Summary
Differential equations have been shown to be capable of describing any phenomenon, and the provided circumstances are entirely solvable to produce a variety of solutions.
We begin with an introduction to differential equations; definition, types and some basic ideas connected to differential equations, such as degree order homogeneous and nonhomogeneous differential equations with governing equations as well as the solutions to such differential equations; Variable separable method, integrating factor method and solution of exact differential equations. This is seen in Chapter one, alongside numerous examples to illustrate.

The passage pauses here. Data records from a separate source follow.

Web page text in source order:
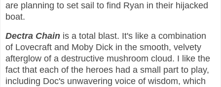
are planning to set sail to find Ryan in their hijacked
boat.
Dectra Chain is a total blast. It's like a combination
of Lovecraft and Moby Dick in the smooth, velvety
afterglow of a destructive mushroom cloud. I like the
fact that each of the heroes had a small part to play,
including Doc's unwavering voice of wisdom, which

Chapter 2 is a brief history of differential equations and its progression through time. Notable names like Isaac Newton, Gottfried Leibniz, Bernoulli brothers, Leonhard Euler, Joseph Lagrange, Simon Laplace among many others are accredited with most of the rules, equations and theorems used in differential equations till this day.
The main body of works involves, using differential equations to model real life problems; Newton’s law of cooling and warming which has numerous applications most importantly in the determination of time of death in forensic studies, Radioactive decay used in archeology, compound interest which has applications in financial sectors and the air resistance of a falling body, used in skydiving.
In the previous chapter we study population dynamics, the Malthusian model and logistic growth model, which is used in economics for population analysis, disease control as well as many others.